*ACTIVITY:* Return, word for word, only the lines from the one containing "зовсім не у" through the last line of the entries.

*SOURCE DATA:*
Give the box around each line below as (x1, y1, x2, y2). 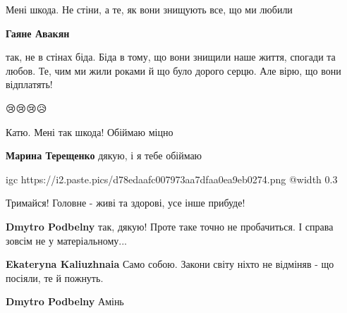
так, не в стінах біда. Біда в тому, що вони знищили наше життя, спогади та (6, 49, 336, 64)
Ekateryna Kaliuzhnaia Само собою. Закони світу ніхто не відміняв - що (6, 257, 334, 271)
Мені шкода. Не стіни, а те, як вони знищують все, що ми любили (6, 2, 293, 16)
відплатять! (6, 77, 53, 92)
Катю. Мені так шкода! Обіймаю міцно (6, 124, 173, 139)
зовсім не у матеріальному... (6, 233, 127, 247)
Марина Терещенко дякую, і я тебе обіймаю (6, 148, 202, 163)
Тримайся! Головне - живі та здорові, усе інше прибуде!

*WRITTEN SOLUTION:*
зовсім не у матеріальному... (6, 233, 127, 247)
Марина Терещенко дякую, і я тебе обіймаю (6, 148, 202, 163)
Тримайся! Головне - живі та здорові, усе інше прибуде!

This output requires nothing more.